Nick implemented the mmap
option in this Pull Request, which shipped in Dolt release 1.58.1. You can enable it in your Dolt config with the command dolt config --set "mmap_archive_indexes" true
if your database is also in archive format, which is not the default yet.
It's not on by default because it has some downsides, most notably:
mmap
doesn't play well with Go's process scheduler, potentially causing performance issues.- The code is different on *nix and Windows systems, adding complexity.
The change only really affects performance of the dolt
command line for large databases that also have a running dolt sql-server
and are in archive format. That's a lot of ifs. So, hiding the feature behind a configuration flag is the right choice for now given the risk/reward trade off.
Prerequisite
Your database needs to be in archive format. Archive format will be the default format of Dolt 2.0. It saves 30-50% of disk space so it's good on its own.
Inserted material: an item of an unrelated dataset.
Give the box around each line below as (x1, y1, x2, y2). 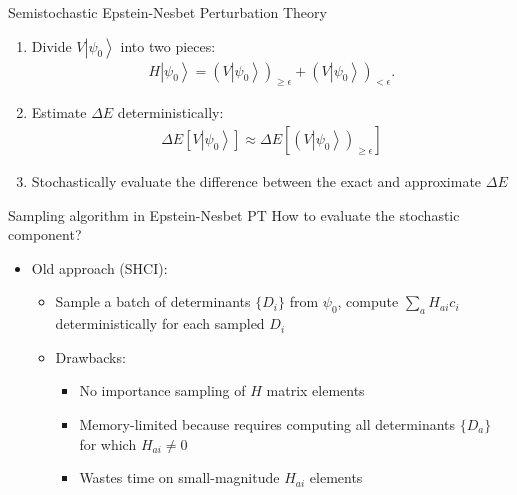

It also enables a feature where we mmap
the storage indexes of the archive files.
$ dolt archive
Or, if you're starting a new database, turn on automatic garbage collection into the archive format in your config.yaml
like so:
behavior:
auto_gc_behavior:
enable: true
archive_level: 1
You'll want that setting anyway to help us test for Dolt 2.0 where those settings will be the default.
Enable mmap
After getting your database in archive format, you enable mmap
using the mmap_archive_indexes
key in dolt config
. You set that value to true
using the following command.
dolt config --set "mmap_archive_indexes" true
Now, start a dolt sql-server
, open another shell and interact with that database using the dolt
CLI.
Performance
Let's use the aforementioned 1.3 TB Wikipedia import. By the way, I'm still working on the import. It's my white whale.
With mmap_archive_indexes
off:
$ time dolt log -n 1
commit 2ior69uu1m0i9f299sjufag931hsvbuh (HEAD -> main, remotes/origin/main)
Author: timsehn <tim@dolthub.com>
Date: Fri Sep 12 17:05:06 +0000 2025
10,760,600 pages imported
real 0m8.109s
user 0m27.750s
sys 1m3.136s
With mmap_archive_indexes
on:
$ time dolt log -n 1
commit 2ior69uu1m0i9f299sjufag931hsvbuh (HEAD -> main, remotes/origin/main)
Author: timsehn <tim@dolthub.com>
Date: Fri Sep 12 17:05:06 +0000 2025
10,760,600 pages imported
real 0m0.529s
user 0m0.404s
sys 0m0.584s
That's a ~20X speed up from 8s down to half a second. Pretty impressive. Note, this is even faster than the 27s on my Mac laptop at the top that is unarchived. It took more than 64GB of memory to archive this database so the mmap_archive_indexes
setting was enabled on a large EC2 instance. No matter what, this setting makes large database interactions much, much faster.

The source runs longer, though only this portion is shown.